However, the initiative specifically prohibits subsequent
modification to the allocation of monies to the projects specified.
Background: The statewide sales and use tax rate is
currently 6%, the vast majority of which goes to the general fund to support
state government Less than 1% of the sales tax revenue is dedicated to
transportation programs and services. Beginning in 2003-2004, most state sales
tax revenue generated from the sale of gasoline will be use exclusively for
transportation increasing the overall portion of state sales tax revenues
dedicated to transportation to 4.5%. According to the Legislative
Analyst’s Office, California annually collects about $3.4 billion in sales and
use taxes on the sale and lease of new and used motor vehicles and sends
approximately $16.5 billion per year to maintain, operate, and improve highways,
streets and road, rail and transit systems.
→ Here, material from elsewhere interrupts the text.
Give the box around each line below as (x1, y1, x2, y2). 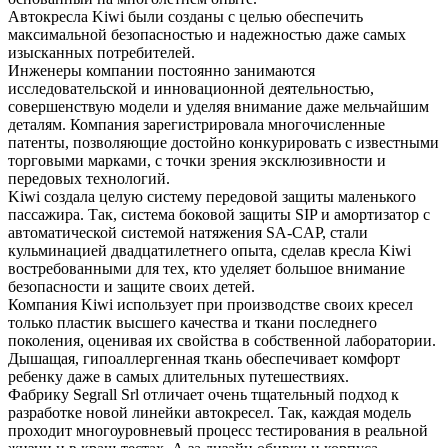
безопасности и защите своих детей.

Fiscal Effect: $420 million in 2002-03, $910 million
in 2003-04, and increasing amounts annually thereafter, depending on the
increase in sales and leasing of motor vehicles.
Policy Considerations:
-
A number of these projects may be appropriate or even necessary to
the improvement of congestion and transportation need in their jurisdiction.
-
Do Californian’s want to encourage statewide
propositions as a vehicle for funding local transportation projects on a project
by project basis?
-
A broad range of organizations and institutions have endorsed this
initiative forming an odd conglomeration. Closer scrutiny of the
initiative, however, suggests that this diverse group (developers,
environmentalists and local governments) have united be hind this initiative
because it offers specific funding for specific projects to satisfy those
interests.
-
Dedicating statewide revenues for a specific but broad/statewide
purpose (i.e., transportation) is one thing. Is it a good idea to dedicate
statewide tax dollars to fund specified local projects or for specified local
purposes without potential for modification?
-
How is a voter in Eureka supposed to know whether any of the 45 or
so projects which are specifically allocated money from this project is either
efficient or even warranted, much less, whether it is of such statewide
importance as to warrant the contribution of his tax dollar?
-
Where’s the oversight? The proposition provides not just the
allocation of funds to specific projects, but specifies the scope of the use of
the monies provided which is generally very broad. Where’s the
accountability? The seven member commission? By the terms of the
initiative, no statute can modify the allocation of funds proposed by the
initiative which funding appears to exist in perpetuity.
-
Some projects might be labeled as necessary infrastructure
improvements, others clearly “luxury” (for example funding the music concourse
at Golden Gate Park, the railroad museum, and a boat taxi service on Lake
Tahoe). Is this the right time to be funding these types of projects when
the state is expecting several years of double digit multi-billion dollar
deficits?
Supporting Arguments
YES on 51 requires the use of existing state funds to:
-
Relieve traffic congestion and make safety improvements to
California’s most accident prone roads.
Improve school bus safety, and provide safe routes for children
walking or biking to school.
Make road improvements that assist police, fire and ambulance
emergency teams and protect highway workers.
Reduce oil and gas pollution from roads and streams.
Strengthen bridges to prevent earthquake damage.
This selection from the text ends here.